Neuroengineering research of Wright State faculty member Sherif Elbasiouny receives $2.72 million NIH grant to continue study of ALS

A federal grant will allow Sherif Elbasiouny, professor of biomedical engineering and neuroscience and director of neuroengineering research at Wright State, to continue to investigate the cause of amyotrophic lateral sclerosis.

Wright State University researchers in the Elbasiouny lab have received a new five-year $2.72 million federal grant to continue to study the disease mechanisms of amyotrophic lateral sclerosis (ALS), a devastating neurodegenerative disease.

The five-year grant is from the National Institute of Neurological Disorders and Stroke, which is part of the National Institutes of Health. It conducts and funds research on brain and nervous system disorders.

“What is truly exciting about this grant is that it is a renewal of an existing grant from the National Institutes of Health on the same project,” said Sherif Elbasiouny, Ph.D., professor of biomedical engineering and neuroscience and director of neuroengineering research. “This means that our work will be NIH-funded from 2015 to 2027 straight, which is a remarkable testimony to our lab’s productivity and the value of our work.”

Elbasiouny said the research project employs the lab’s unique expertise in combining engineering and neuroscience techniques to study how neurons that control muscles degenerate in ALS, leading to the death of patients three to five years from diagnosis.

“This project has the high potential of identifying novel disease mechanisms, potentially leading to novel drug targets for new effective ALS treatments,” said Elbasiouny. “This neurodegeneration research, along with the aging research in our lab, allows us to understand how the nervous system responds in normal and pathological conditions.”

ALS starts with the progressive loss of muscle function, followed by paralysis and ultimately death due to the inability to breathe. It is commonly known as Lou Gehrig’s Disease for the New York Yankees star who died from the disease. There is no cure for ALS and no effective treatment to halt or reverse the progression of the disease.

In the first five-year, $1.6 million grant Elbasiouny received, the researchers were able to identify a novel disease mechanism that prior research could not identify, but they were unable to solve the mystery of the disease in full. In the research funded by the renewal grant, researchers have already gotten several steps closer to decoding the mystery of the disease and have identified additional key mechanisms involved in the cell death of motor neurons.

Researchers in Sherif Elbasiouny’s lab, front row, from left: Adeline Nshuti and Teresa Garrett; back row, from left: Cierra Ellington, Weston Gelford, Andrew Deutsch, Sherif Elbasiouny, Daniel Talkington, Morgan Highlander and Ibrahim Abdulhalim.

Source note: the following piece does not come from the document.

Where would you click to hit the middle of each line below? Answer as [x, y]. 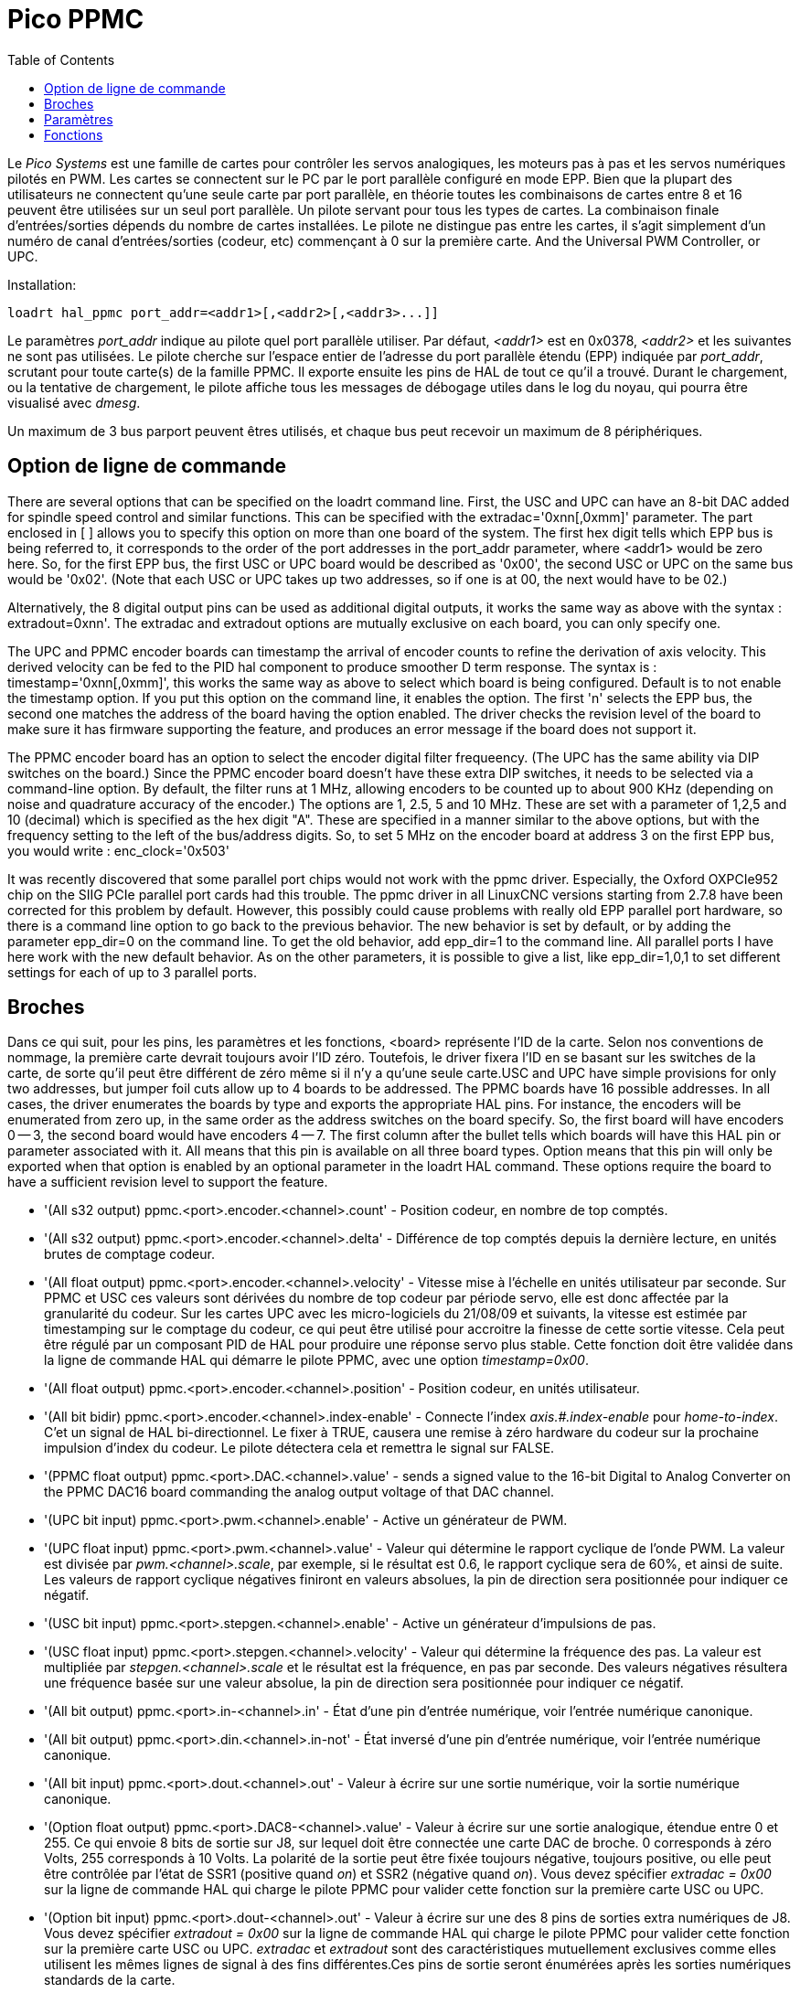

Elbasiouny has joint appointments in Wright State’s College of Engineering and Computer Science, the College of Science and Mathematics and the Boonshoft School of Medicine.

He earned his bachelor’s and master’s degrees in biomedical engineering from Cairo University in Egypt and his Ph.D. in neuroscience at the University of Alberta in Edmonton, Canada. He joined the faculty at Wright State in 2012 after a postdoctoral training appointment at Northwestern University.